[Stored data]
┄┄┄┄┄┄
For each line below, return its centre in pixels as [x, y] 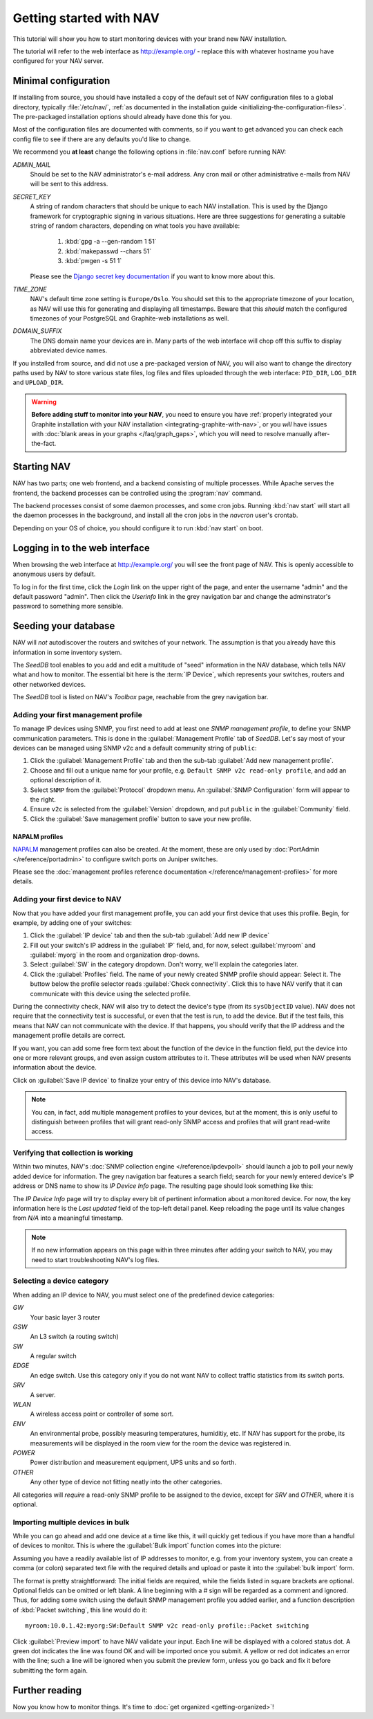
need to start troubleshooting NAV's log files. [95, 1259]
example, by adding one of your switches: [73, 922]
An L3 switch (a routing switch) [74, 1337]
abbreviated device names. [68, 350]
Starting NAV [42, 467]
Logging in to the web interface [81, 548]
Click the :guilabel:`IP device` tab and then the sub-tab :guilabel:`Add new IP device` [150, 935]
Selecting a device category [61, 1281]
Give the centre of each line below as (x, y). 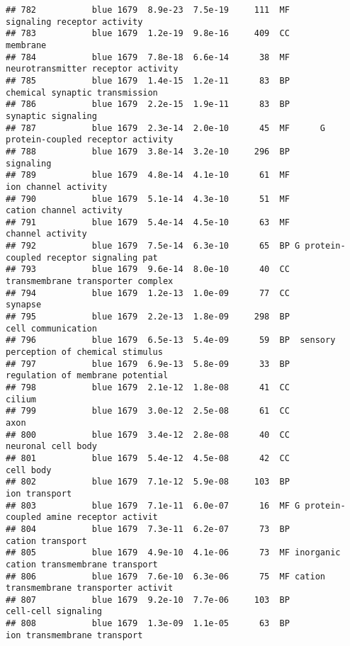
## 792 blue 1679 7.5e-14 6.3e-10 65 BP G (153, 246)
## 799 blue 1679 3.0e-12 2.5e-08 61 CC (148, 411)
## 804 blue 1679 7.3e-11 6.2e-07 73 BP (148, 529)
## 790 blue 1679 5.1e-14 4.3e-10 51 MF (148, 199)
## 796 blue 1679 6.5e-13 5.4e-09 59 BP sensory (171, 340)
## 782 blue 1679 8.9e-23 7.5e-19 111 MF (148, 10)
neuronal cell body (51, 447)
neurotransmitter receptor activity (92, 69)
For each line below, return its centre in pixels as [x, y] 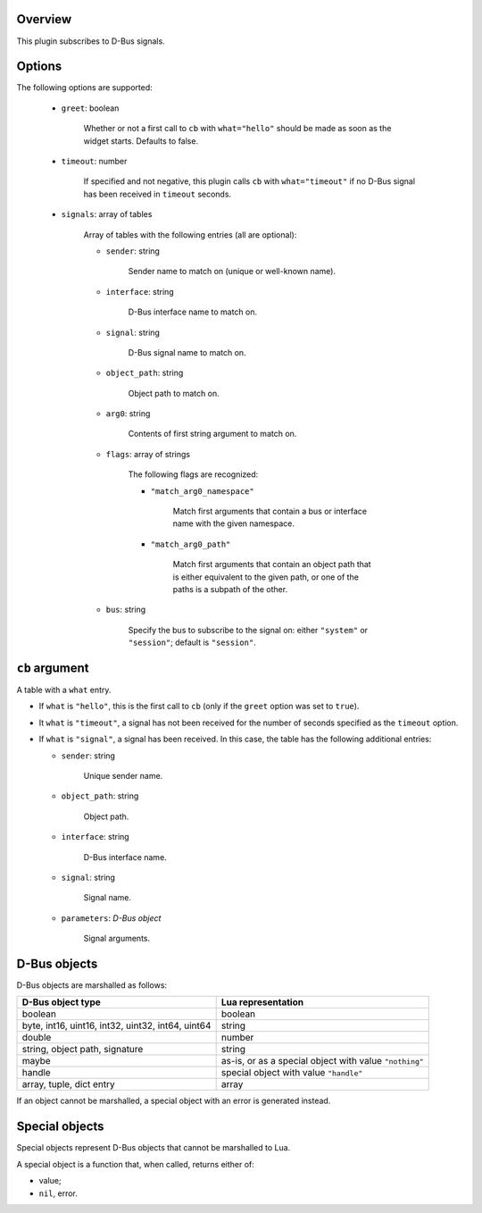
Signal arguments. [117, 939]
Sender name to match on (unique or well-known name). [232, 272]
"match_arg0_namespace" [202, 491]
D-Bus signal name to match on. [187, 352]
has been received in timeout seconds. [158, 194]
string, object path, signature [83, 1050]
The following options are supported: [84, 88]
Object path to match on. [174, 393]
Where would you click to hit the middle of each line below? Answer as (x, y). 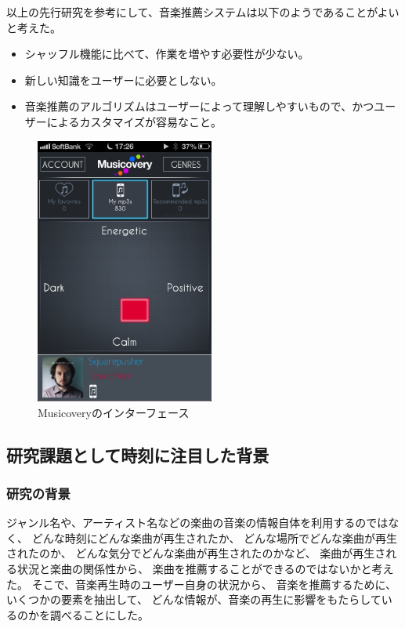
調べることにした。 (99, 614)
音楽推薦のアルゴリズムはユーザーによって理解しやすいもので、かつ (199, 106)
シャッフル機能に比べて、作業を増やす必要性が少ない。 (167, 54)
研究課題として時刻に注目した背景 (138, 454)
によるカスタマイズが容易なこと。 (134, 121)
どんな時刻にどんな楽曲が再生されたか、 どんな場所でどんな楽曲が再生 (215, 537)
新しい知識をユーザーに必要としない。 (123, 80)
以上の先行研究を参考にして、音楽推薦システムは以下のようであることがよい (203, 12)
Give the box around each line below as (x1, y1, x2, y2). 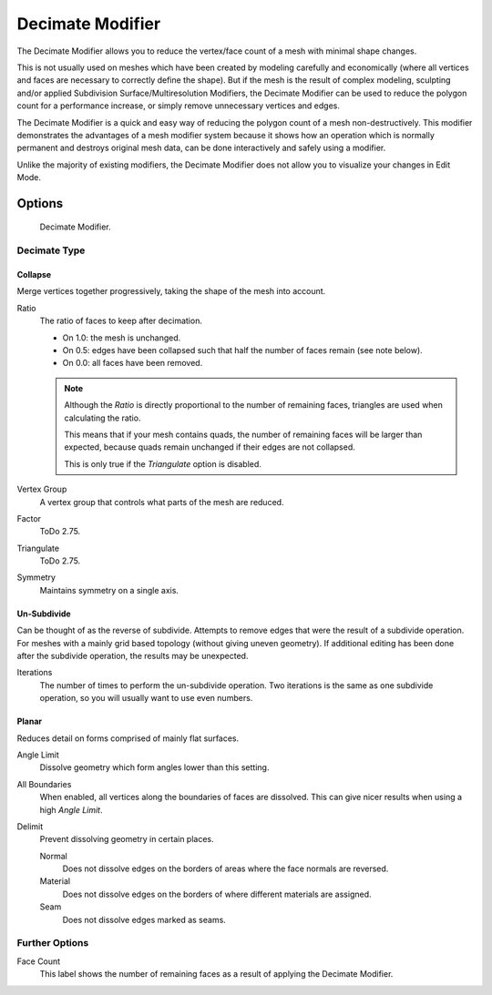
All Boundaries (16, 778, 72, 789)
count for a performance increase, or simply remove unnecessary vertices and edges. (16, 100, 341, 111)
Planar (16, 716, 43, 727)
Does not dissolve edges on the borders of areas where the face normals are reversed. (62, 863, 389, 874)
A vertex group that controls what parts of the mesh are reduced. (39, 496, 284, 507)
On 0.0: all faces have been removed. (62, 358, 203, 369)
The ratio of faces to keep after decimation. (39, 315, 202, 327)
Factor (16, 513, 41, 523)
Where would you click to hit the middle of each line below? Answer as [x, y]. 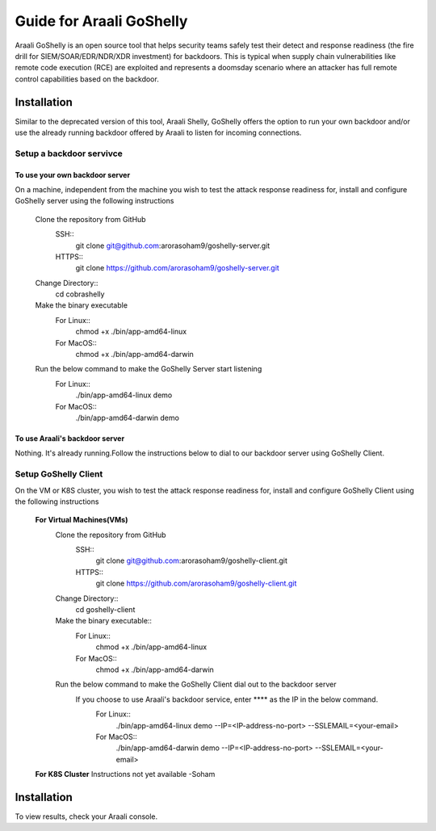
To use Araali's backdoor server [70, 439]
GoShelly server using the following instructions [94, 201]
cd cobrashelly [80, 294]
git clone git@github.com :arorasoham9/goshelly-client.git [192, 560]
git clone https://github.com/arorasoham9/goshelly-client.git [196, 583]
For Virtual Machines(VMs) [82, 520]
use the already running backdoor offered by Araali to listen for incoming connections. [158, 132]
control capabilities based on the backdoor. [87, 79]
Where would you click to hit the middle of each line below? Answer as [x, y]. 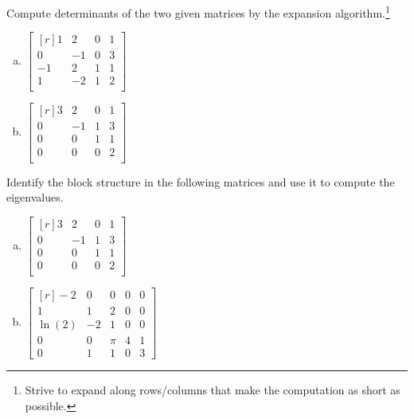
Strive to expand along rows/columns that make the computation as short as [213, 390]
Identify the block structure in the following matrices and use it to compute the [201, 181]
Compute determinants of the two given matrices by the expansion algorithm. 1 [198, 12]
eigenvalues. [35, 197]
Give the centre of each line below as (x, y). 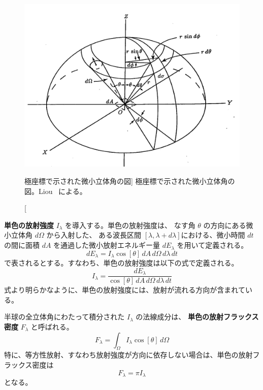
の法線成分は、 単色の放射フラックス (197, 317)
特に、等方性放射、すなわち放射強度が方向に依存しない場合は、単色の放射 (128, 355)
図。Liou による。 (56, 191)
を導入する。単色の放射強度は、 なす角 (130, 225)
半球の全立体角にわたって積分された (64, 317)
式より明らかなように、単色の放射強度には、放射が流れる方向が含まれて (125, 290)
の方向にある (225, 225)
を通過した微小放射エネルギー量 (107, 245)
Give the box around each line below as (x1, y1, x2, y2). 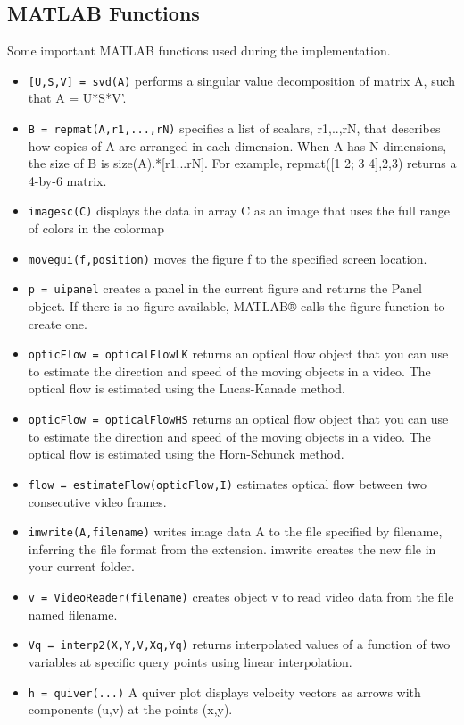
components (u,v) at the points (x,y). (28, 700, 233, 719)
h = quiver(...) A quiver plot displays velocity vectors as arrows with (28, 682, 421, 701)
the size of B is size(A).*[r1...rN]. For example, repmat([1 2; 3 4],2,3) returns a (28, 154, 457, 173)
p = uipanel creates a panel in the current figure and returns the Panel (28, 279, 422, 298)
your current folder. (28, 557, 135, 576)
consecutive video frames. (28, 492, 167, 510)
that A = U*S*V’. (28, 89, 127, 107)
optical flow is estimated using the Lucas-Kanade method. (28, 379, 345, 398)
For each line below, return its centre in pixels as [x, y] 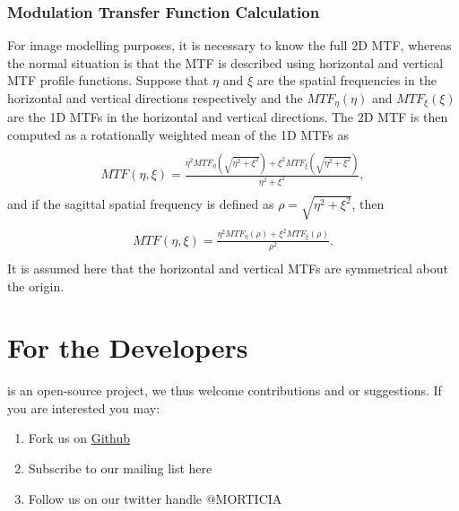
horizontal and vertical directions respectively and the [155, 98]
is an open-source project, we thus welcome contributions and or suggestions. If [225, 390]
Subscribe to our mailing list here [120, 468]
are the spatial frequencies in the [346, 80]
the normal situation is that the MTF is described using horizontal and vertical [225, 62]
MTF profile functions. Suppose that [108, 80]
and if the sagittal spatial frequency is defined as [141, 204]
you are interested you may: [84, 407]
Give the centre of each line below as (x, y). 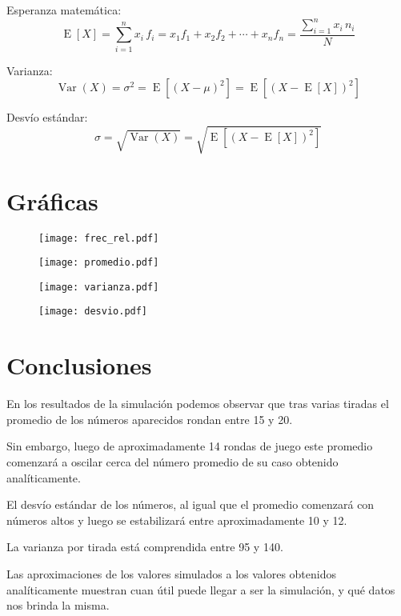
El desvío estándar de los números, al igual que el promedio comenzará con (190, 504)
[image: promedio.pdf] (99, 263)
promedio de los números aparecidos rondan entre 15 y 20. (150, 419)
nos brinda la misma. (58, 605)
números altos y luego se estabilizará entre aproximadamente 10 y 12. (177, 520)
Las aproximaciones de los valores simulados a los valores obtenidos (172, 574)
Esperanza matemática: (64, 10)
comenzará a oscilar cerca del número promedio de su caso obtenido (172, 462)
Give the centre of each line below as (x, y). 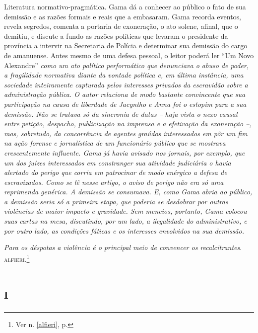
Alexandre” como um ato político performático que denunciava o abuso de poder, (127, 65)
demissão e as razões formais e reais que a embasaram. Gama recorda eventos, (123, 16)
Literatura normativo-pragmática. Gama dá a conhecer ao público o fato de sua (125, 6)
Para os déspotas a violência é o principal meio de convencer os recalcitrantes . (123, 247)
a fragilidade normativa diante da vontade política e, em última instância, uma (124, 75)
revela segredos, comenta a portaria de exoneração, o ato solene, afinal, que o (121, 26)
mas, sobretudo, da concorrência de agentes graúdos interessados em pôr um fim (126, 133)
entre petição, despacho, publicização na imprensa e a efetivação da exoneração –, (128, 124)
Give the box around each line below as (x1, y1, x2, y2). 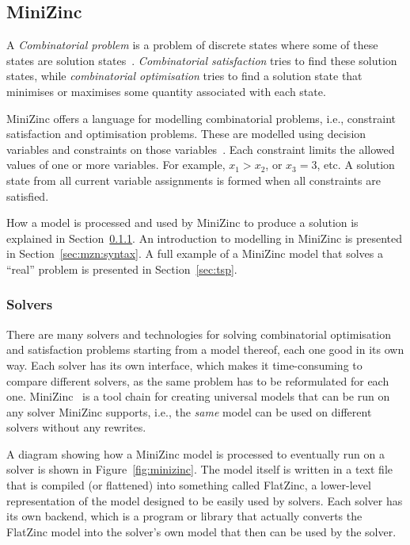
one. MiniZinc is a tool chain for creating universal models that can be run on (6, 388, 390, 405)
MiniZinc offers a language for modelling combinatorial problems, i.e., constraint (6, 109, 397, 126)
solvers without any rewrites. (6, 419, 146, 436)
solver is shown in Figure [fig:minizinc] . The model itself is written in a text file (6, 461, 393, 478)
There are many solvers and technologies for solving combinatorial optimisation (6, 325, 391, 342)
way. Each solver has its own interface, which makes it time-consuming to (6, 356, 363, 373)
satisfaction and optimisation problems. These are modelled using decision (6, 125, 366, 142)
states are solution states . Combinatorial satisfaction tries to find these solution (6, 52, 397, 68)
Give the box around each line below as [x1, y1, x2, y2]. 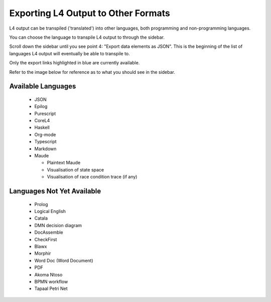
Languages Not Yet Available [9, 187, 101, 195]
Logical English [34, 209, 66, 214]
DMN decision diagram [34, 222, 82, 228]
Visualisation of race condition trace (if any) [47, 174, 138, 180]
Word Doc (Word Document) [34, 257, 93, 263]
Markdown [34, 146, 57, 152]
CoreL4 [34, 118, 50, 124]
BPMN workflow [34, 278, 68, 284]
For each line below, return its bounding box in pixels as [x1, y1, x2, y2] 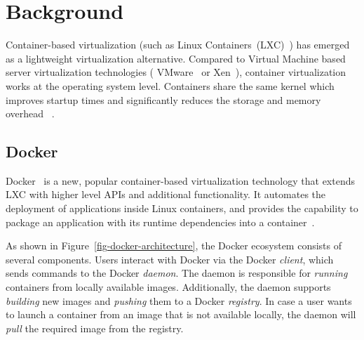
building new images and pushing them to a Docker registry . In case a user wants [6, 293, 352, 308]
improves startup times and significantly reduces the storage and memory [6, 92, 321, 107]
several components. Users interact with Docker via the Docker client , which [6, 251, 334, 266]
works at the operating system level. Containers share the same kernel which [6, 78, 335, 93]
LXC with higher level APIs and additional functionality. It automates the [6, 187, 326, 202]
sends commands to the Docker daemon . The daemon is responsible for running [6, 266, 348, 280]
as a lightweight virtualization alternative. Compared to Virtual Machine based [6, 51, 346, 65]
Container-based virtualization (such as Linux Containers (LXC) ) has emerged [6, 37, 350, 52]
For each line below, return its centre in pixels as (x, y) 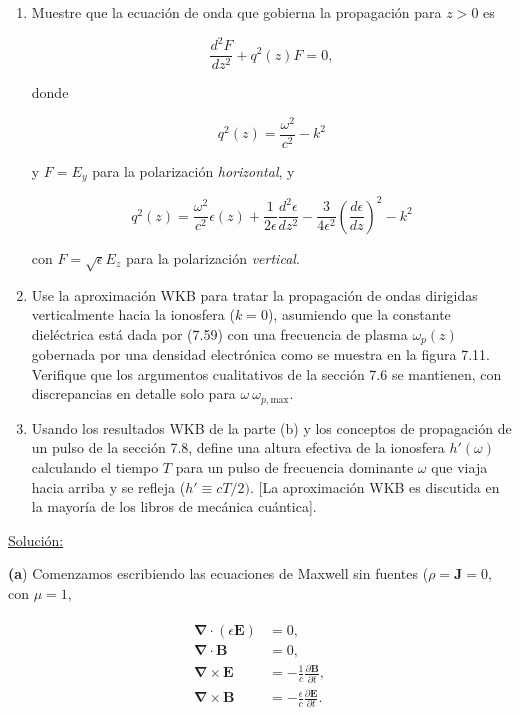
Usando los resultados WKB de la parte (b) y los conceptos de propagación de (271, 427)
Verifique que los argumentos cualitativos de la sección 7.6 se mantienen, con (266, 373)
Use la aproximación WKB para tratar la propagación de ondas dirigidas (254, 294)
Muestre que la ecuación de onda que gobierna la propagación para (236, 12)
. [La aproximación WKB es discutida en (375, 486)
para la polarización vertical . (212, 257)
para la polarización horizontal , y (193, 170)
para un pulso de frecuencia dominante (294, 467)
┄┄┄┄┄┄
PROBLEM DETAILS: Filter the entries and keep only the lines holding "números".

ANSWER SPACE:
El desvío estándar de los números, al igual que el promedio comenzará con (190, 504)
promedio de los números aparecidos rondan entre 15 y 20. (150, 419)
números altos y luego se estabilizará entre aproximadamente 10 y 12. (177, 520)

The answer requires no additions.